** What the task requires **
Report how many lines below include the string "fraternity". Please keep the reply to that number.

━━━━━ Provided material

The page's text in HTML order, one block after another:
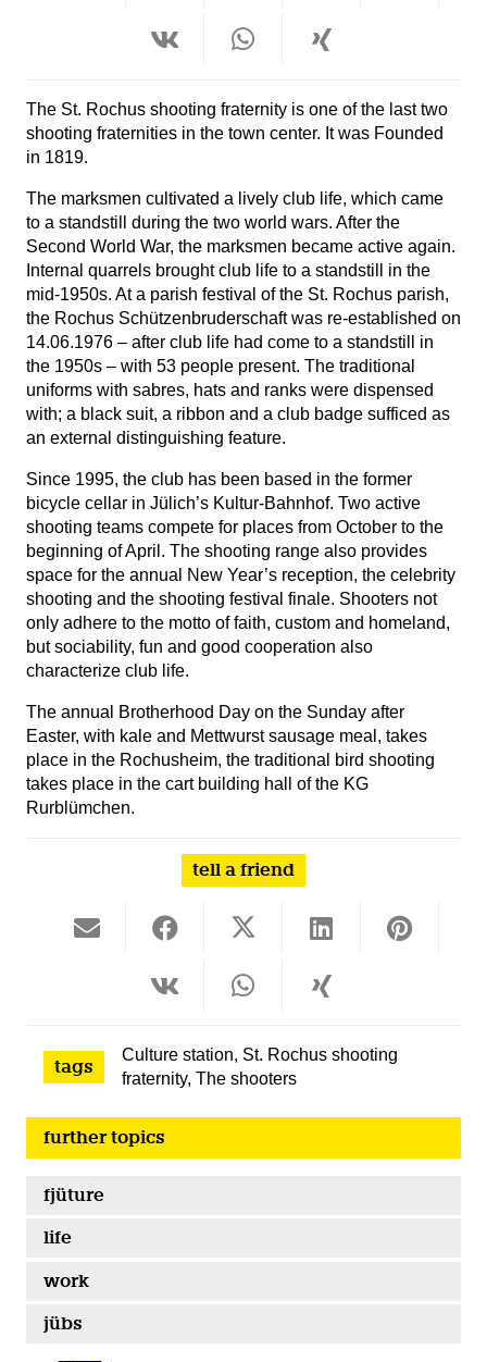
The St. Rochus shooting fraternity is one of the last two
shooting fraternities in the town center. It was Founded
in 1819.
The marksmen cultivated a lively club life, which came
to a standstill during the two world wars. After the
Second World War, the marksmen became active again.
Internal quarrels brought club life to a standstill in the
mid-1950s. At a parish festival of the St. Rochus parish,
the Rochus Schützenbruderschaft was re-established on
14.06.1976 – after club life had come to a standstill in
the 1950s – with 53 people present. The traditional
uniforms with sabres, hats and ranks were dispensed
with; a black suit, a ribbon and a club badge sufficed as
an external distinguishing feature.
Since 1995, the club has been based in the former
bicycle cellar in Jülich’s Kultur-Bahnhof. Two active
shooting teams compete for places from October to the
beginning of April. The shooting range also provides
space for the annual New Year’s reception, the celebrity
shooting and the shooting festival finale. Shooters not
only adhere to the motto of faith, custom and homeland,
but sociability, fun and good cooperation also
characterize club life.
The annual Brotherhood Day on the Sunday after
Easter, with kale and Mettwurst sausage meal, takes
place in the Rochusheim, the traditional bird shooting
takes place in the cart building hall of the KG
Rurblümchen.
tell a friend
tags
Culture station, St. Rochus shooting
fraternity, The shooters
further topics
fjüture
life
work
jübs
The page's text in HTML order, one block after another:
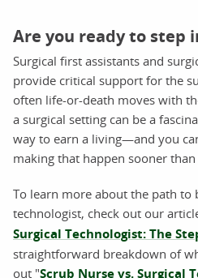
Are you ready to step
Surgical first assistants and
provide critical support for the
often life-or-death moves with
a surgical setting can be a
way to earn a living—and you
making that happen sooner
To learn more about the path to
technologist, check out our
Surgical Technologist: The
straightforward breakdown of
out "Scrub Nurse vs. Surgical
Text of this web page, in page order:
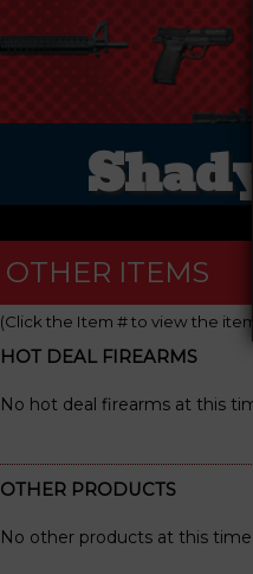
OTHER ITEMS
(Click the Item # to view the item
HOT DEAL FIREARMS
No hot deal firearms at this
OTHER PRODUCTS
No other products at this time
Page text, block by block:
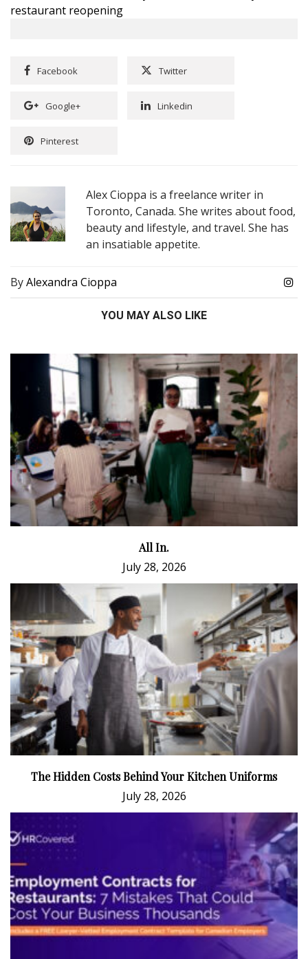
restaurant reopening
Facebook Twitter
Google+ Linkedin
Pinterest
Alex Cioppa is a freelance writer in
Toronto, Canada. She writes about food,
beauty and lifestyle, and travel. She has
an insatiable appetite.
ByAlexandra Cioppa
YOU MAY ALSO LIKE
All In.
July 28, 2026
The Hidden Costs Behind Your Kitchen Uniforms
July 28, 2026
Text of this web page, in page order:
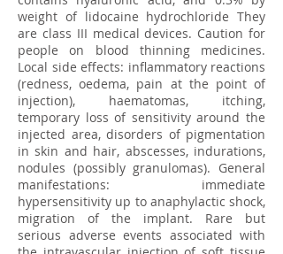
weight of lidocaine hydrochloride They
are class III medical devices. Caution for
people on blood thinning medicines.
Local side effects: inflammatory reactions
(redness, oedema, pain at the point of
injection), haematomas, itching,
temporary loss of sensitivity around the
injected area, disorders of pigmentation
in skin and hair, abscesses, indurations,
nodules (possibly granulomas). General
manifestations: immediate
hypersensitivity up to anaphylactic shock,
migration of the implant. Rare but
serious adverse events associated with
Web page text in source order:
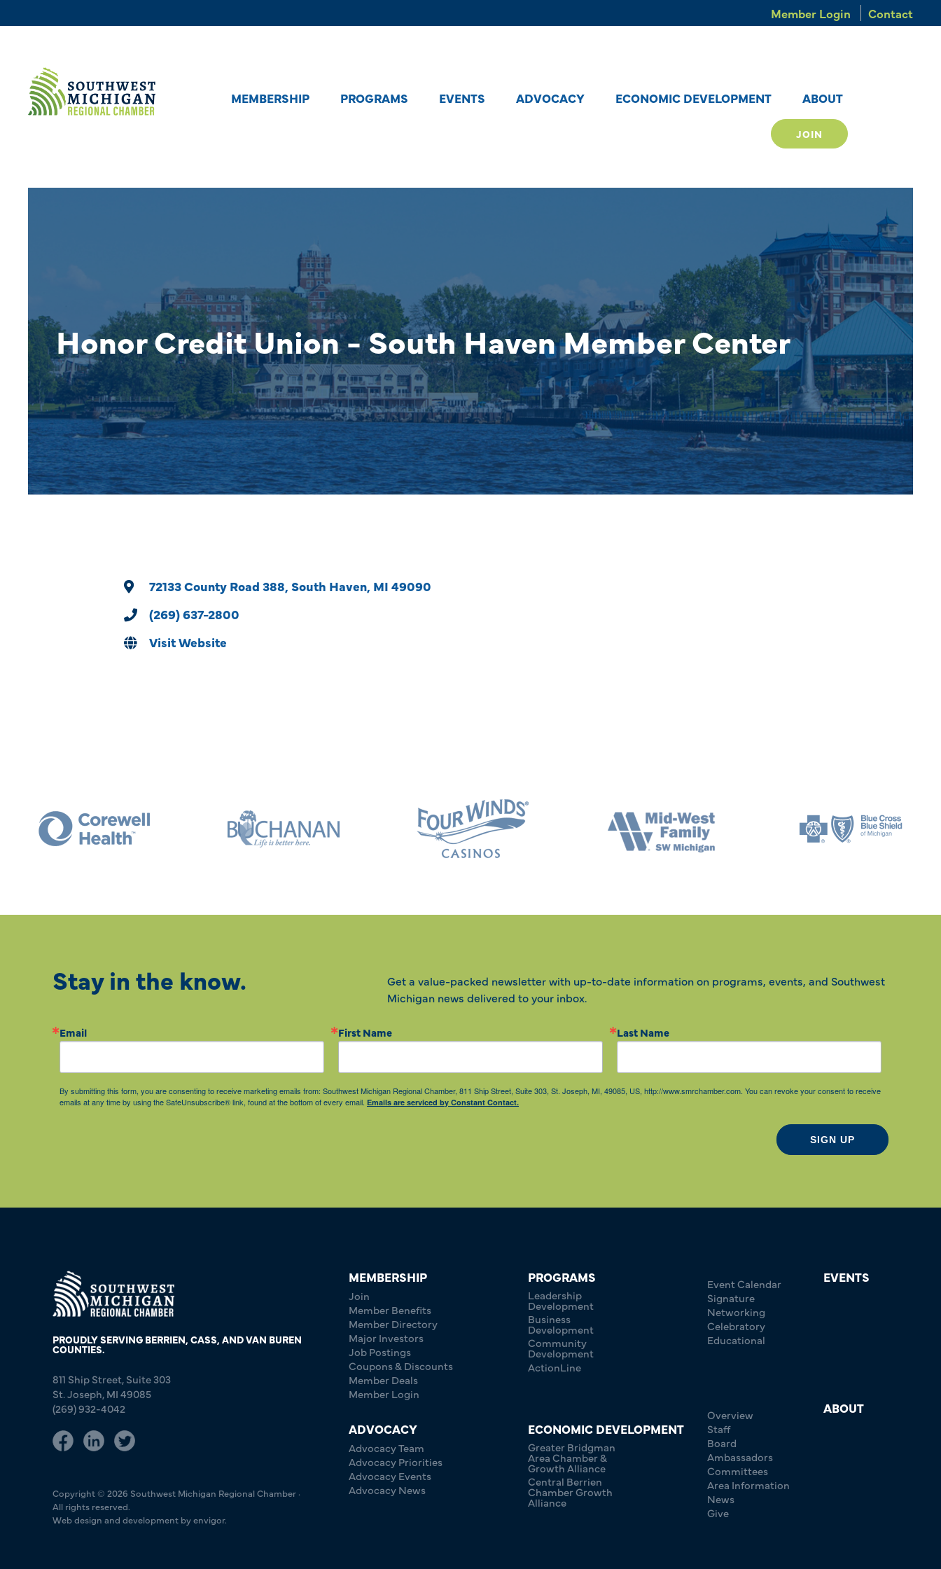
Member Login Contact
MEMBERSHIP PROGRAMS EVENTS ADVOCACY ECONOMIC DEVELOPMENT ABOUT
JOIN
Honor Credit Union - South Haven Member Center
72133 County Road 388 South Haven MI 49090
(269) 637-2800
Visit Website
Stay in the know.
Get a value-packed newsletter with up-to-date information on programs, events, and Southwest
Michigan news delivered to your inbox.
Email First Name Last Name
By submitting this form, you are consenting to receive marketing emails from: Southwest Michigan Regional Chamber, 811 Ship Street, Suite 303, St. Joseph, MI, 49085, US, http://www.smrchamber.com. You can revoke your consent to receive
emails at any time by using the SafeUnsubscribe® link, found at the bottom of every email. Emails are serviced by Constant Contact.
SIGN UP
PROUDLY SERVING BERRIEN, CASS, AND VAN BUREN
COUNTIES.
811 Ship Street, Suite 303
St. Joseph, MI 49085
(269) 932-4042
Copyright © 2026 Southwest Michigan Regional Chamber ·
All rights reserved.
Web design and development by envigor.
MEMBERSHIP
Join
Member Benefits
Member Directory
Major Investors
Job Postings
Coupons & Discounts
Member Deals
Member Login
PROGRAMS
Leadership
Development
Business
Development
Community
Development
ActionLine
EVENTS
Event Calendar
Signature
Networking
Celebratory
Educational
ADVOCACY
Advocacy Team
Advocacy Priorities
Advocacy Events
Advocacy News
ECONOMIC DEVELOPMENT
Greater Bridgman
Area Chamber &
Growth Alliance
Central Berrien
Chamber Growth
Alliance
ABOUT
Overview
Staff
Board
Ambassadors
Committees
Area Information
News
Give
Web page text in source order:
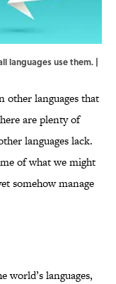
languages use them. |
other languages that
are plenty of
languages lack.
of what we might
somehow manage
world’s languages,
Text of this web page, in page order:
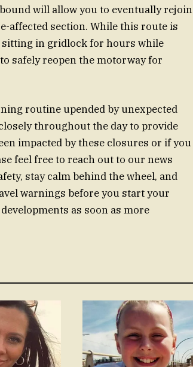
will allow you to eventually rejoin
affected section. While this route is
sitting in gridlock for hours while
safely reopen the motorway for
routine upended by unexpected
throughout the day to provide
impacted by these closures or if you
feel free to reach out to our news
stay calm behind the wheel, and
warnings before you start your
as soon as more
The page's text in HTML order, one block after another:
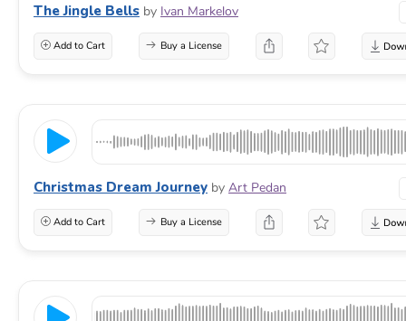
The Jingle Bells by Ivan Markelov
Add to Cart Buy a License
Christmas Dream Journey by Art Pedan
Add to Cart Buy a License
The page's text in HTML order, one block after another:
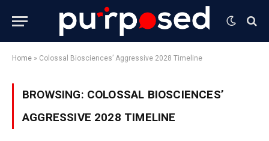
Home » Colossal Biosciences’ Aggressive 2028 Timeline
BROWSING: COLOSSAL BIOSCIENCES’
AGGRESSIVE 2028 TIMELINE
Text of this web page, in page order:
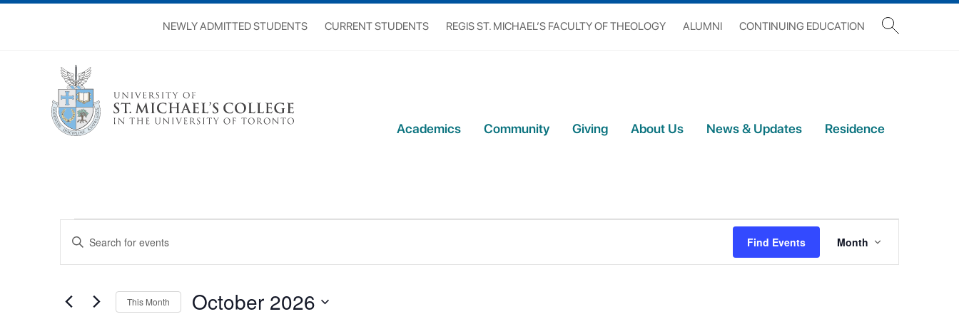
NEWLY ADMITTED STUDENTS CURRENT STUDENTS REGIS ST. MICHAEL’S FACULTY OF THEOLOGY ALUMNI CONTINUING EDUCATION
Academics Community Giving About Us News & Updates Residence
Events
Search
and
Navigation
Enter
Keyword.
by
Keyword.
Find Events
Views
Month
This Month October 2026
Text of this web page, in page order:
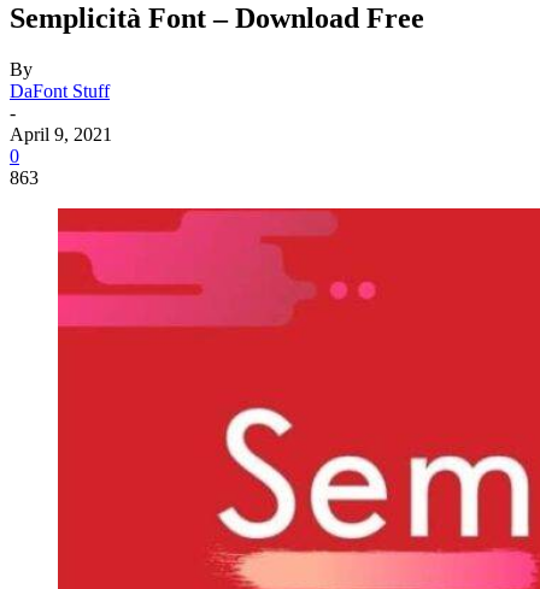
Semplicità Font – Download Free
By
DaFont Stuff
-
April 9, 2021
0
863
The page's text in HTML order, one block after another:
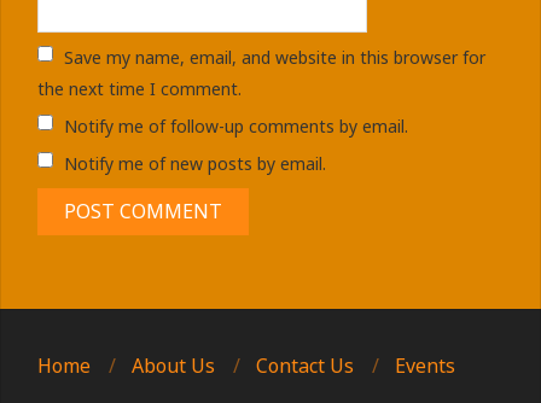
Save my name, email, and website in this browser for
the next time I comment.
Notify me of follow-up comments by email.
Notify me of new posts by email.
Home About Us Contact Us Events

━━━━━━━━━━

** Result **
2